A raft of cases has come out in the last week or so, so it is high time for a round up. I’ll start with two cases from the Court of Appeal followed by the headnotes from a series of mundane tribunal determinations. One wonders why some of these get reported but other more interesting determinations of more general application do not. I’ve been meaning to draft a post on this subject and this may spur me on.

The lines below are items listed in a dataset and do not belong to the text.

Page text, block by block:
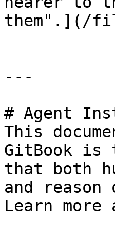
them".](/
---
# Agent
This
GitBook is
that both
and
Learn

Lee v Secretary of State for the Home Department  EWCA Civ 348 provides a timely reminder that family life and the interests of children do not trump all other considerations. Or, perhaps more accurately, that the higher courts will not always intervene where an immigration judge reaches a view on the question of proportionality. The facts were somewhat unsympathetic in this case. Although there were two affected children, the Appellant had not cohabited with them for long and had an absolutely terrible immigration history and very serious criminal convictions. Lord Justice Sedley, who has more or less retired as of last week (any volunteers out there for a retrospective?), said this:
“The tragic consequence is that this family, short-lived as it has been, will be broken up for ever because of the appellant’s bad behaviour. That is what deportation does. Sometimes the balance between its justification and its consequences falls the other way, but whether it does so is a question for an immigration judge. Unless he has made a mistake of law in reaching his conclusion – and we readily accept that this may include an error of approach – his decision is final. In our judgment the immigration judge in the present case reached a permissible conclusion by means of a properly structured appraisal of the evidence, informed by a correct understanding of the legal importance of a child’s best interests. It follows that this appeal has to be dismissed.”
The case of Secretary of State for the Home Department v MK (Tunisia)  EWCA Civ 333 is a highly technical discussion about in and out of country appeal rights. The background was very unusual and brings to mind the case of Mehran Karimi Nasseri, popularised in Tom Hanks film The Terminal. Suffice it to say that the Home Office attempted and failed to argue that there was no in country right of appeal against curtailment of ILR where the person is outside the United Kingdom.
Now to the batch of tribunal cases…
KG (Gurkhas; overage dependants; policy) Nepal  UKUT 117 (IAC)
Neither the concession in Limbu  EWHC 2261 (Admin) nor the judgment of Blake J can be regarded as giving any rights to an over-age dependant family member of a former Gurkha.
SI (variation/curtailment:human rights ground) Pakistan  UKUT 118 (IAC)
In an appeal against a refusal to vary leave or a decision to curtail leave or a decision to vary leave such that an individual’s leave is effectively curtailed, there is a right of appeal on human rights grounds. There is nothing in SA (Pakistan) & Ors v SSHD  EWCA Civ 210 which suggests to the contrary or which was intended by the Court to contradict its judgment in JM (Liberia) v SSHD  EWCA Civ 1402.
Aleem (Pankina-Uplift for overseas earnings) Sri Lanka  UKUT 120 (IAC)
The requirement by the respondent that an applicant for leave to remain as a Tier 1 (General) Migrant, whose last leave was as a Tier 4 (General) Student), must have physically undertaken work in an overseas country for an uplift to apply to his earnings in that country, is imposed by Guidance only and is not contained in the Rules. Thus, in line with SSHD v Pankina  EWCA Civ 719, this Guidance is ineffective to impose such an additional requirement.
CHH (Notices Regulations – right of appeal – leave to remain) Jamaica  UKUT 00121 (IAC)
A person under the Nationality, Immigration and Asylum Act 2002 who has under the statute, only a restricted right of appeal, has, by reason of the Immigration (Notices) Regulations 2003, a right of appeal that is unrestricted as to time.
VB (Student – attendance and progress not equated) Jamaica  UKUT 00119 (IAC)
In a student appeal, satisfactory progress cannot be assumed from a good record of attendance.
Mushtaq (clarity of judge’s decision) Pakistan  UKUT 00122 (IAC)
It is wrong to allow an appellant’s appeal simply on the basis that some findings of fact are made in his favour, when those findings do not entitle him to further leave to remain in the capacity sought under the Immigration Rules. In such a case, the appeal should be dismissed under the Immigration Rules.
Adubiri-Gyimah and others (Post-study work – Listed institution) Ghana  UKUT 00123 (IAC)
The requirement imposed by the Immigration Rules, Appendix A, Table 9, paragraph 2(a) on an applicant as a Tier 1 (Post-Study Work) Migrant relates to the status of the relevant institution at the time of study.